March 30, 2017
Mass media is old, and so is their bias.
Media bias is under heavy discussion at the moment, especially relating to the on-going presidential election in the US. However, the quality of discussion is not the way it should be; I mean, there should be objective analysis on the role of the media. Instead, most comments are politically motivated accusations or denials. This article aims to be objective, discussing the measurement of media bias; that is, how could we identify whether a particular media outlet is biased or not? The author feels there are not generally acknowledged measures for this, so it is easy to claim or deny bias without factual validation. Essentially, this erodes the quality of the discussion, leading only into a war of opinions. Second, without the existence of such measures, both the media and the general public are unable to monitor the fairness of coverage.
Fairness of the media is important for one main reason: the media have a strong influence on the public opinion. In other words, journalists have great power, and with great power comes great responsibility. The existence of bias leads to different standards of coverage depending on the topic being reported. In other words, the information is being used to portray a selective view of the world. This is analogous to confirmation bias; a person wants to prove a certain point, so he or she only acknowledges evidence supporting that point. Such behavior is very easy for human beings, for which reason journalists should be extra cautious in letting their own opinions influence the content of their reportage.
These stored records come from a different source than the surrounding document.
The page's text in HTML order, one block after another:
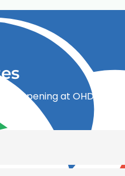
at OHDI and
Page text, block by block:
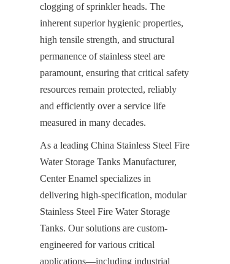
clogging of sprinkler heads. The
inherent superior hygienic properties,
high tensile strength, and structural
permanence of stainless steel are
paramount, ensuring that critical safety
resources remain protected, reliably
and efficiently over a service life
measured in many decades.
As a leading China Stainless Steel Fire
Water Storage Tanks Manufacturer,
Center Enamel specializes in
delivering high-specification, modular
Stainless Steel Fire Water Storage
Tanks. Our solutions are custom-
engineered for various critical
applications—including industrial
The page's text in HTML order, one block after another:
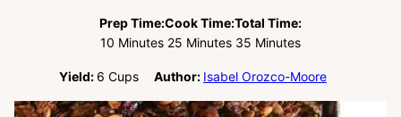
Prep Time:
10 Minutes
Minutes
Cook Time:
25 Minutes
Minutes
Total Time:
35 Minutes
Minutes
Yield: 6 Cups Author: Isabel Orozco-Moore
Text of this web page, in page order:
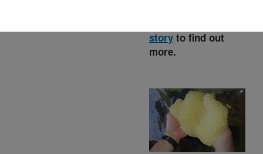
story to find out
more.
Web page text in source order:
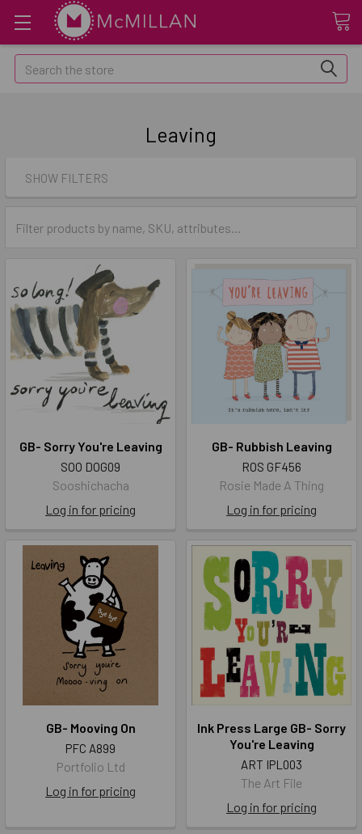
Search
Leaving
SHOW FILTERS
GB- Sorry You're Leaving
SOO DOG09
Sooshichacha
Log in for pricing
GB- Rubbish Leaving
ROS GF456
Rosie Made A Thing
Log in for pricing
GB- Mooving On
PFC A899
Portfolio Ltd
Log in for pricing
Ink Press Large GB- Sorry
You're Leaving
ART IPL003
The Art File
Log in for pricing
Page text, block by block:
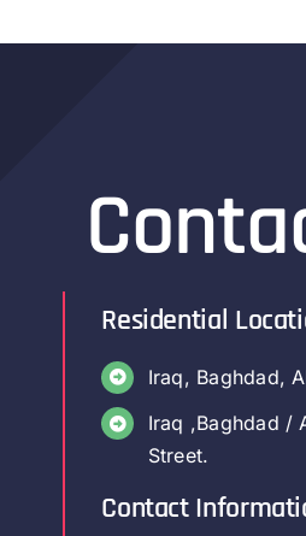
Residential
Iraq, Baghdad,
Iraq ,Baghdad /
Street.
Contact
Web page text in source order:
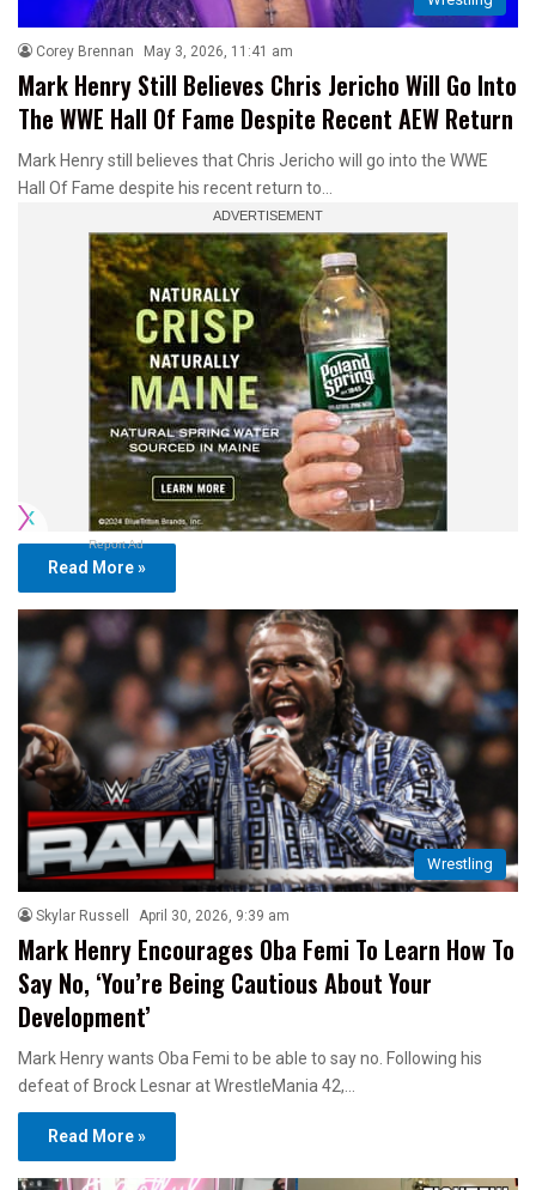
Corey Brennan May 3, 2026, 11:41 am
Mark Henry Still Believes Chris Jericho Will Go Into
The WWE Hall Of Fame Despite Recent AEW Return
Mark Henry still believes that Chris Jericho will go into the WWE
Hall Of Fame despite his recent return to…
Report Ad
Read More »
Wrestling
Skylar Russell April 30, 2026, 9:39 am
Mark Henry Encourages Oba Femi To Learn How To
Say No, ‘You’re Being Cautious About Your
Development’
Mark Henry wants Oba Femi to be able to say no. Following his
defeat of Brock Lesnar at WrestleMania 42,…
Read More »
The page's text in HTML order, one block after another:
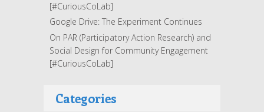
[#CuriousCoLab]
Google Drive: The Experiment Continues
On PAR (Participatory Action Research) and
Social Design for Community Engagement
[#CuriousCoLab]
Categories
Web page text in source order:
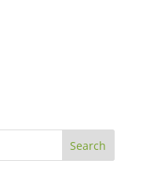
Search
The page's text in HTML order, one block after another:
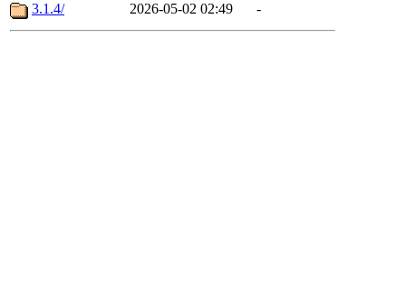
3.1.4/
2026-05-02 02:49 -
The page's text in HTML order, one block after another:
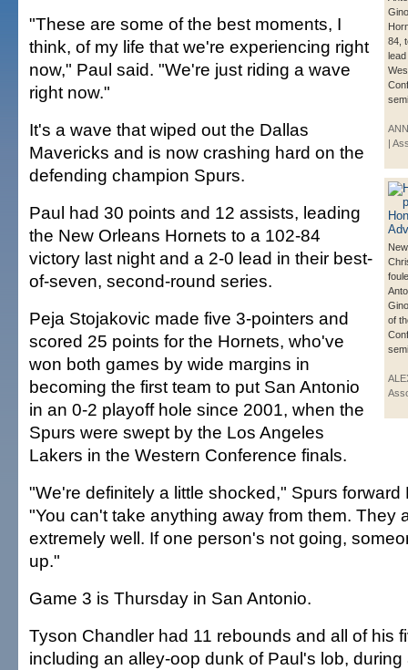
84,
lead
|
of
"These are some of the best moments, I
think, of my life that we're experiencing right
now," Paul said. "We're just riding a wave
right now."
It's a wave that wiped out the Dallas
Mavericks and is now crashing hard on the
defending champion Spurs.
Paul had 30 points and 12 assists, leading
the New Orleans Hornets to a 102-84
victory last night and a 2-0 lead in their best-
of-seven, second-round series.
Peja Stojakovic made five 3-pointers and
scored 25 points for the Hornets, who've
won both games by wide margins in
becoming the first team to put San Antonio
in an 0-2 playoff hole since 2001, when the
Spurs were swept by the Los Angeles
Lakers in the Western Conference finals.
"We're definitely a little shocked," Spurs forward
"You can't take anything away from them. They
extremely well. If one person's not going,
up."
Game 3 is Thursday in San Antonio.
Tyson Chandler had 11 rebounds and all of his
including an alley-oop dunk of Paul's lob,
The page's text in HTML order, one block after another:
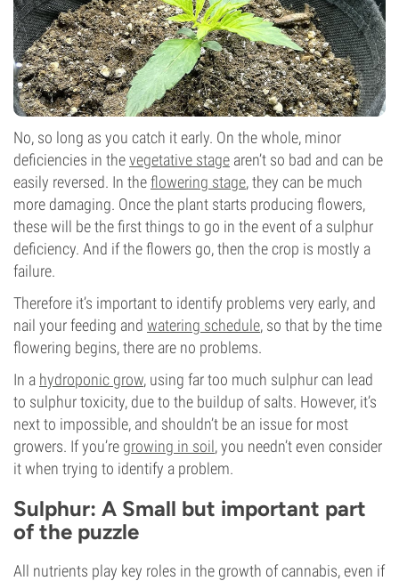
No, so long as you catch it early. On the whole, minor
deficiencies in thevegetative stage aren’t so bad and can be
easily reversed. In theflowering stage, they can be much
more damaging. Once the plant starts producing flowers,
these will be the first things to go in the event of a sulphur
deficiency. And if the flowers go, then the crop is mostly a
failure.
Therefore it’s important to identify problems very early, and
nail your feeding and watering schedule, so that by the time
flowering begins, there are no problems.
In a hydroponic grow, using far too much sulphur can lead
to sulphur toxicity, due to the buildup of salts. However, it’s
next to impossible, and shouldn’t be an issue for most
growers. If you’re growing in soil, you needn’t even consider
it when trying to identify a problem.
Sulphur: A Small but important part
of the puzzle
All nutrients play key roles in the growth of cannabis, even if
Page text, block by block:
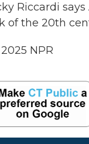
Riccardi
of the 20th
NPR
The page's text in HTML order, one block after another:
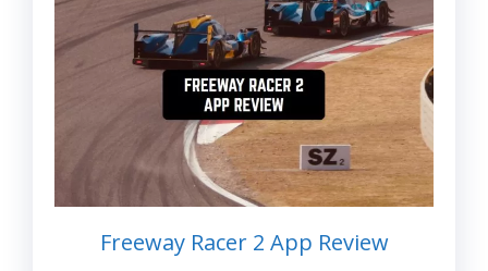
Freeway Racer 2 App Review
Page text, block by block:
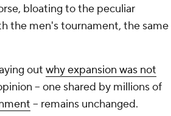
bloating to the peculiar
the men's tournament, the same
out why expansion was not
-- one shared by millions of
-- remains unchanged.
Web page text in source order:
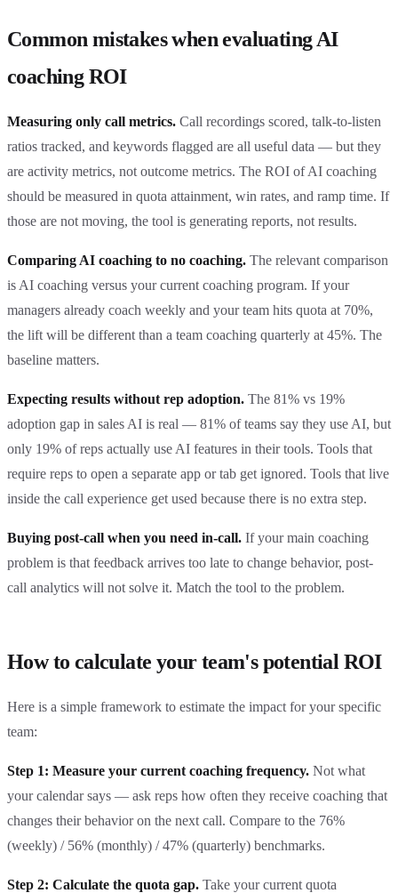
Common mistakes when evaluating AI
coaching ROI
Measuring only call metrics. Call recordings scored, talk-to-listen
ratios tracked, and keywords flagged are all useful data — but they
are activity metrics, not outcome metrics. The ROI of AI coaching
should be measured in quota attainment, win rates, and ramp time. If
those are not moving, the tool is generating reports, not results.
Comparing AI coaching to no coaching. The relevant comparison
is AI coaching versus your current coaching program. If your
managers already coach weekly and your team hits quota at 70%,
the lift will be different than a team coaching quarterly at 45%. The
baseline matters.
Expecting results without rep adoption. The 81% vs 19%
adoption gap in sales AI is real — 81% of teams say they use AI, but
only 19% of reps actually use AI features in their tools. Tools that
require reps to open a separate app or tab get ignored. Tools that live
inside the call experience get used because there is no extra step.
Buying post-call when you need in-call. If your main coaching
problem is that feedback arrives too late to change behavior, post-
call analytics will not solve it. Match the tool to the problem.
How to calculate your team's potential ROI
Here is a simple framework to estimate the impact for your specific
team:
Step 1: Measure your current coaching frequency. Not what
your calendar says — ask reps how often they receive coaching that
changes their behavior on the next call. Compare to the 76%
(weekly) / 56% (monthly) / 47% (quarterly) benchmarks.
Step 2: Calculate the quota gap. Take your current quota

In addition to being a private problem, the media bias can also be understood as a systemic problem. This arises through 1) official guidelines and 2) informal group think. First, the official guidelines means that the opinions, beliefs or worldviews of the particular media outlet are diffused down the organization. Meaning that the editorial board communicates its official stance (“we, as a media outlet, support a political candidate X”) which is then taken by the individual reporters as their ethos. When the media outlet itself, or the surrounding “media industry” as a whole, absorbs a view, there is a tendency to silence the dissidents. This, again, can be reduced to elementary human psychology, known as the conformity bias or group think. Because others in your reference group accept a certain viewpoint, you are more likely to accept it as well due to social pressure. The informal dynamics are even more dangerous to objective reporting than the official guidelines because they are subtle and implicit by nature. In other words, journalist may not be aware of bias and just consider their worldview “normal” while arguments opposing it are classified as wrong and harmful.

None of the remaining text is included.